QuperSyncDomain Layer

Domain Services

Domain services coordinate entities and repositories to implement the core sync workflows. They contain business logic that doesn't belong to a single entity — orchestration, decision making, and cross-entity validation. Domain services never import from the infrastructure layer; they work exclusively with abstract repository interfaces.

SyncService

SyncService is the primary orchestrator of the Extract-Transform-Load cycle for a single sync job.

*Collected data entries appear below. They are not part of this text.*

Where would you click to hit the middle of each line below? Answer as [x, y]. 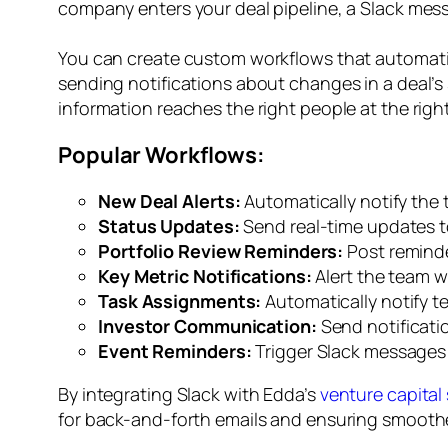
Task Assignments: [180, 301]
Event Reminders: [175, 351]
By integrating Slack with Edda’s [189, 394]
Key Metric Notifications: [205, 276]
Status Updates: [169, 226]
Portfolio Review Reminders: [221, 251]
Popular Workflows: [162, 155]
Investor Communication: [207, 326]
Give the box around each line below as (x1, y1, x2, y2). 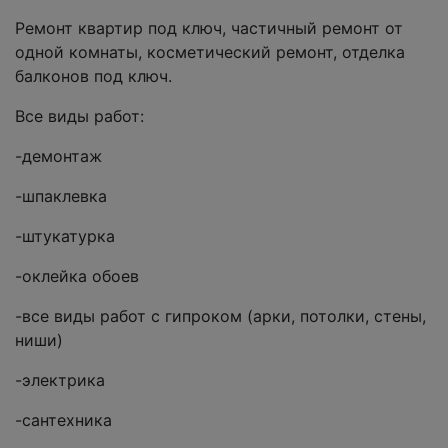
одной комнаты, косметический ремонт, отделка (15, 42, 405, 63)
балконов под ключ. (15, 66, 172, 87)
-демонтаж (15, 146, 102, 167)
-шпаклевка (15, 186, 107, 207)
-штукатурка (15, 226, 115, 247)
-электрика (15, 370, 105, 391)
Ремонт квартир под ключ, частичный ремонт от (15, 18, 403, 39)
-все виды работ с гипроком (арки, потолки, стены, (15, 306, 426, 327)
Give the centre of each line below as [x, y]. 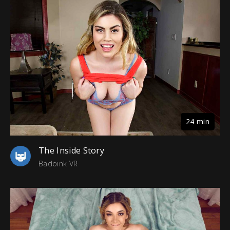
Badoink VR [58, 163]
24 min [198, 121]
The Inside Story [72, 150]
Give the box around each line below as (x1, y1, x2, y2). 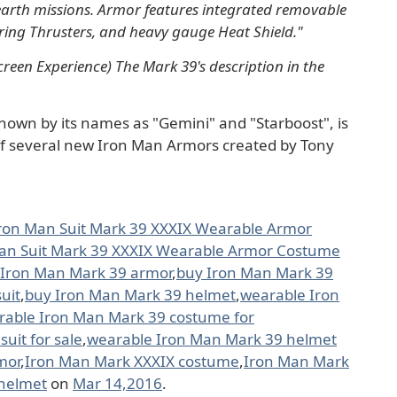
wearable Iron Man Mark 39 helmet (87, 328, 337, 349)
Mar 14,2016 (73, 372, 162, 393)
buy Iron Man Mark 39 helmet (25, 284, 236, 305)
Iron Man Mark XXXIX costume (25, 350, 239, 371)
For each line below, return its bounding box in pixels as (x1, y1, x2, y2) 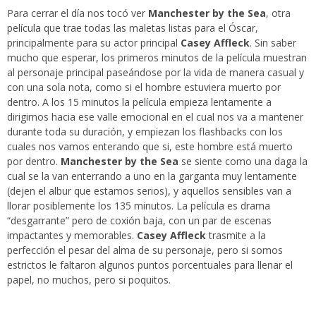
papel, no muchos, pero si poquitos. (7, 273, 171, 287)
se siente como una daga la (178, 154, 308, 169)
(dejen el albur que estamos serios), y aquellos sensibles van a (7, 184, 291, 198)
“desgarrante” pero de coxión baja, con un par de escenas (7, 214, 272, 228)
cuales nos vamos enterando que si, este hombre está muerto (7, 140, 293, 154)
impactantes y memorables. (7, 229, 137, 243)
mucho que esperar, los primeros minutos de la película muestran (7, 51, 307, 65)
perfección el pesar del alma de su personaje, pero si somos (7, 243, 283, 257)
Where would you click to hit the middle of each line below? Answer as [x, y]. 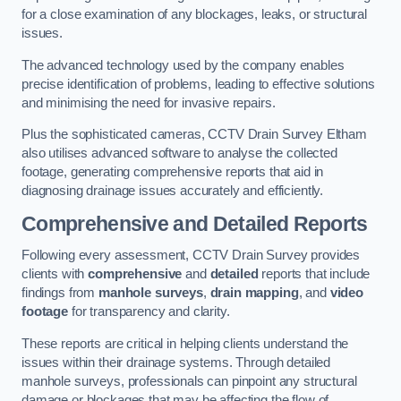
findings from [60, 293]
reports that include [314, 274]
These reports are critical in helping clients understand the [185, 343]
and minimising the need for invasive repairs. [150, 102]
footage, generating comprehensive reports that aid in [173, 172]
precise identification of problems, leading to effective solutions [198, 84]
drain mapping [254, 293]
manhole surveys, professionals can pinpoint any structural [189, 381]
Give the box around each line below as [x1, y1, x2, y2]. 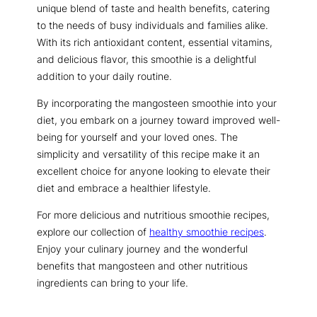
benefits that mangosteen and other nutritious [37, 260, 248, 272]
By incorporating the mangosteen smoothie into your [37, 96, 277, 109]
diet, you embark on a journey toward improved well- [37, 113, 280, 126]
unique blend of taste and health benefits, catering [37, 1, 270, 14]
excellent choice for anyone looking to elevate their [37, 164, 270, 177]
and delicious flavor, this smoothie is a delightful [37, 52, 256, 65]
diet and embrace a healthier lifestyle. [37, 181, 211, 194]
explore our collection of [37, 226, 149, 238]

domain/services/sync_service.py

from dataclasses import dataclass
from domain.repositories.source import RedshiftSourceRepository
from domain.repositories.target import CostUsageRepository

@dataclass
class SyncResult:
    rows_extracted: int
    rows_upserted: int
    errors: int
    success: bool

class SyncService:
    def __init__(
        self,
        source: RedshiftSourceRepository,
        target: CostUsageRepository,
    ):
        self.source = source
        self.target = target

    async def run_incremental_sync(
        self, table_name: str, watermark_column: str
    ) -> SyncResult:
        last_sync = await self.target.get_last_sync_time(table_name)

        extracted = 0
        upserted = 0
        errors = 0

        for batch in self.source.extract_incremental(
            table_name, watermark_column, last_sync, batch_size=1000
        ):
            try:
                entities = [CostUsageRecord.from_dict(row) for row in batch]
                count = await self.target.upsert_batch(entities)
                extracted += len(batch)
                upserted += count
            except Exception as e:
                errors += 1
                # Log and continue to next batch

        if errors == 0:
            await self.target.update_sync_watermark(table_name, now())

        return SyncResult(extracted, upserted, errors, errors == 0)

WatermarkService

WatermarkService manages incremental sync state — it determines whether the next sync run should be full or incremental, and tracks the high-water mark for each table.

Decision	Condition	Action
Full sync	No watermark exists in `qupersync_state` for this table	Run full extraction (no WHERE clause)
Full sync	More than 24 hours since the last full sync	Run full extraction to catch any backfills or corrections in the source
Incremental sync	Watermark exists and was updated less than 24 hours ago	Run incremental extraction filtered by watermark

ValidationService

ValidationService runs pre-flight checks before a sync job begins. This catches configuration errors early before any data is moved.

domain/services/validation.py

@dataclass
class ValidationResult:
    passed: bool
    checks: list[dict]  # [{name, passed, message}]

class ValidationService:
    async def validate_sync_config(
        self,
        source: RedshiftSourceRepository,
        target: CostUsageRepository,
        table_name: str,
    ) -> ValidationResult:
        checks = []

        # Check 1: Source table exists
        exists = await source.table_exists(table_name)
        checks.append({
            "name": "source_table_exists",
            "passed": exists,
            "message": f"Table {table_name} {'found' if exists else 'NOT FOUND'} in Redshift"
        })

        # Check 2: Watermark column exists
        # Check 3: Target schema matches source schema
        # Check 4: Required columns present in source
        # ... additional checks

        return ValidationResult(
            passed=all(c["passed"] for c in checks),
            checks=checks
        )

Sync Statistics Tracking

Each SyncResult returned by SyncService includes:

rows_extracted — Total rows read from Redshift across all batches
rows_upserted — Total rows successfully written to PostgreSQL
errors — Number of batches that failed (after retries)
success — True only if errors == 0 (watermark is updated)

Sync results are logged to the application log and accessible via theGET /scheduler/jobs API endpoint for the most recent run.

Testability by Design

Domain services never import from the infrastructure layer directly — they only work with abstract repository interfaces. This means they can be tested with simple mock repositories that implement the abstract interface using in-memory dictionaries or lists, without any Redshift or PostgreSQL connections. The full sync workflow can be validated in milliseconds in a unit test.